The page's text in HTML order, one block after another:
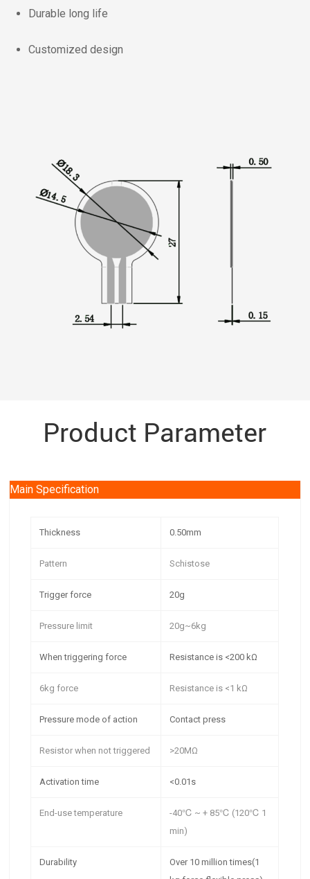
Durable long life
Customized design
Product Parameter
Main Specification
Thickness 0.50mm
Pattern Schistose
Trigger force 20g
Pressure limit 20g~6kg
When triggering force Resistance is <200 kΩ
6kg force Resistance is <1 kΩ
Pressure mode of action Contact press
Resistor when not triggered >20MΩ
Activation time <0.01s
End-use temperature
-40℃ ~ + 85℃ (120℃ 1
min)
Durability Over 10 million times(1

EXERCISE REQUIREMENTS:
For this task, give the full listing again verbatim and keep out every picture.

WRITTEN ANSWER:
The page's text in HTML order, one block after another:
Durable long life
Customized design
Product Parameter
Main Specification
Thickness 0.50mm
Pattern Schistose
Trigger force 20g
Pressure limit 20g~6kg
When triggering force Resistance is <200 kΩ
6kg force Resistance is <1 kΩ
Pressure mode of action Contact press
Resistor when not triggered >20MΩ
Activation time <0.01s
End-use temperature
-40℃ ~ + 85℃ (120℃ 1
min)
Durability Over 10 million times(1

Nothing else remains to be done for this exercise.